De même, sur le champ de bataille verbal qui est le nôtre, pâle reflet -et indispensable étincelle- des luttes de rue, je me sens aussi, alors même que ma volonté se concentre sur la mise en ordre des arguments ordonnés destinés à contre-attaquer votre lettre (si erronée, si fausse, si profondément fausse) je me sens obligé de marquer un temps d'arrêt pour m'émerveiller: de la perfection technique de la structure verbale que vous avez créée, du rythme dynamique de votre rhétorique, de l'expression brûlante de votre irréductible ferveur pour l'idéal socialiste, des métaphores subites, piquantes, fulgurantes qui jaillissent au long de vos pages.

Comme il est déplaisant et ingrat de soumettre cette splendide structure aux acides dissolvants que contiennent ces flacons si prosaïques, si peu romantiques : la logique et la science !

Camarade Trotsky, en lisant votre lettre, en réfléchissant sur son contenu, je me suis rappelé du même coup la première occasion que j'ai eue de m'intéresser sérieusement à votre oeuvre: c'était dans un long compte rendu de votre Histoire (de la révolution russe, N.D.T.) publié dans le numéro de juillet 1932 de The Symposium. J'ai relu ce compte rendu -ce que je n'avais pas fait depuis de nombreuses années. Là encore, je me suis aperçu que j'avais été contraint de discuter d'abord de votre style de votre merveilleux style, qu'en fait j'ai très longuement analysé. Et je me suis rendu compte, plus clairement qu'à un autre moment, de ce qui est, à mes yeux, une importante vérité: que vous avez une conception trop littéraire de la preuve, de la démonstration; que vous vous abusez vous-même en considérant une rhétorique pleine de persuasion comme une démonstration logique, une métaphore brillante comme un argument. Là réside, selon moi, l'essence du mystère de la dialectique tel qu'il apparaît dans vos livres et vos articles pour vous, la dialectique est un procédé stylistique -les épithètes contrastés, le rythme aisé, les paradoxes verbaux qui caractérisent votre façon d'écrire.

Camarade Trotsky, je ne rivaliserai pas en métaphores avec vous. Dans un tel tournoi verbal, je vous concède d'avance la palme. Démonstration, argument, preuve: telles sont mes seules armes.

Le squelette dévoilé.

Je m'en vais maintenant résumer votre argumentation :

En ce qui concerne votre propre position, vous affirmez les points suivants :

a) la philosophie du matérialisme dialectique est vraie ;

b) la sociologie marxiste et, plus particulièrement, la théorie marxiste de l'Etat sont vraies ;

c) la Russie est un Etat ouvrier ;

d) la tactique de défense de l'Etat russe au cours de la guerre actuelle est correcte.
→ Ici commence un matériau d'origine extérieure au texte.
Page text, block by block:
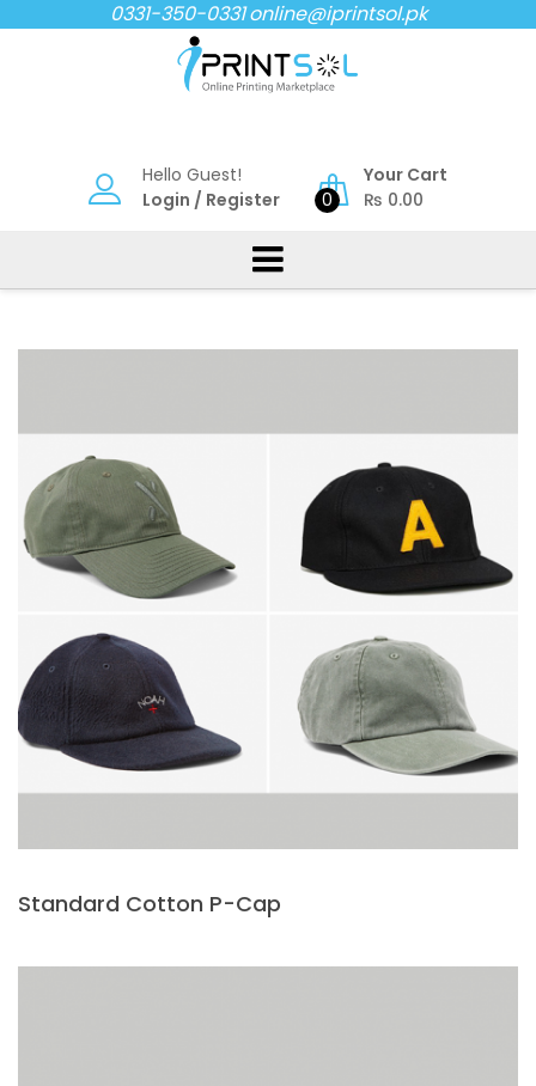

En ce qui concerne les positions de l'opposition -ou plus exactement, de Burnham qui d'après vous exprime l'"essence" de l'opposition- vous affirmez ce qui suit :

1. Burnham est un démocrate bourgeois ;

2. Burnham rejette la dialectique ;

3. Burnham rejette la sociologie marxiste et, plus particulièrement, la théorie marxiste de l'Etat ;

4. Burnham nie que la Russie soit un Etat ouvrier ;

5. La pratique politique de Burnham relève de l'"abstentionnisme" ;

6. Burnham rejette les méthodes et les théories organisationnelles du bolchevisme.

En ce qui concerne vos propres positions, vous en venez donc à affirmer les propositions supplémentaires suivantes :

A) du matérialisme dialectique, il découle que la sociologie marxiste et particulièrement la théorie marxiste de l'Etat sont vraies ;

B) de la théorie marxiste de l'Etat, il découle que la Russie est un Etat ouvrier ;

C) de l'existence de l'Etat ouvrier en Russie, il découle que la défense de l'U.R.S.S. est correcte au cours de la guerre actuelle.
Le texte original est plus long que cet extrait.